Content starts

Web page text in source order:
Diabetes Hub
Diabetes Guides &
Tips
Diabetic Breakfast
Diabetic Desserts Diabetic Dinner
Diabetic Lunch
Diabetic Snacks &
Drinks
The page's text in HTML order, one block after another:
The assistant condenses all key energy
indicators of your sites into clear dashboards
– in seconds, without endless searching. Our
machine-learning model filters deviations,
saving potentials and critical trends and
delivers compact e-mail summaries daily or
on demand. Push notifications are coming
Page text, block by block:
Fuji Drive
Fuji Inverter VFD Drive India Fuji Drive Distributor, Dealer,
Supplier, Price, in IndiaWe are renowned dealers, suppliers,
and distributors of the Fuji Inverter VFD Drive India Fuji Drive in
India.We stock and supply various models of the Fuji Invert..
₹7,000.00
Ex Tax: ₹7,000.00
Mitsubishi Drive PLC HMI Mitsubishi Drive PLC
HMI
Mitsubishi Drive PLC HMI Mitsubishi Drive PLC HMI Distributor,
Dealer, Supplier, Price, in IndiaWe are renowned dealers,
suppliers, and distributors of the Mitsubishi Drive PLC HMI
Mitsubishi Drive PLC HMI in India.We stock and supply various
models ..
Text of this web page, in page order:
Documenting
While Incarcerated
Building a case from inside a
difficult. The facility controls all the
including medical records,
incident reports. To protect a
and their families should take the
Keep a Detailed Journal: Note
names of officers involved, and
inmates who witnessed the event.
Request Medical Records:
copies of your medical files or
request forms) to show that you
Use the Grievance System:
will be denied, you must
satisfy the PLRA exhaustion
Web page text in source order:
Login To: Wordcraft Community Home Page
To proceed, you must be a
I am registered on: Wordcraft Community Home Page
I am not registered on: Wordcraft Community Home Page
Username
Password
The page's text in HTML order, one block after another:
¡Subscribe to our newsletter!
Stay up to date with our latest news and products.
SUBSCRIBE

Content ends

• [ASSIGNED TASK]:
Output the records above in full, with nothing altered.

• [EXERCISE OUTPUT]:
Web page text in source order:
Diabetes Hub
Diabetes Guides &
Tips
Diabetic Breakfast
Diabetic Desserts Diabetic Dinner
Diabetic Lunch
Diabetic Snacks &
Drinks
The page's text in HTML order, one block after another:
The assistant condenses all key energy
indicators of your sites into clear dashboards
– in seconds, without endless searching. Our
machine-learning model filters deviations,
saving potentials and critical trends and
delivers compact e-mail summaries daily or
on demand. Push notifications are coming
Page text, block by block:
Fuji Drive
Fuji Inverter VFD Drive India Fuji Drive Distributor, Dealer,
Supplier, Price, in IndiaWe are renowned dealers, suppliers,
and distributors of the Fuji Inverter VFD Drive India Fuji Drive in
India.We stock and supply various models of the Fuji Invert..
₹7,000.00
Ex Tax: ₹7,000.00
Mitsubishi Drive PLC HMI Mitsubishi Drive PLC
HMI
Mitsubishi Drive PLC HMI Mitsubishi Drive PLC HMI Distributor,
Dealer, Supplier, Price, in IndiaWe are renowned dealers,
suppliers, and distributors of the Mitsubishi Drive PLC HMI
Mitsubishi Drive PLC HMI in India.We stock and supply various
models ..
Text of this web page, in page order:
Documenting
While Incarcerated
Building a case from inside a
difficult. The facility controls all the
including medical records,
incident reports. To protect a
and their families should take the
Keep a Detailed Journal: Note
names of officers involved, and
inmates who witnessed the event.
Request Medical Records:
copies of your medical files or
request forms) to show that you
Use the Grievance System:
will be denied, you must
satisfy the PLRA exhaustion
Web page text in source order:
Login To: Wordcraft Community Home Page
To proceed, you must be a
I am registered on: Wordcraft Community Home Page
I am not registered on: Wordcraft Community Home Page
Username
Password
The page's text in HTML order, one block after another:
¡Subscribe to our newsletter!
Stay up to date with our latest news and products.
SUBSCRIBE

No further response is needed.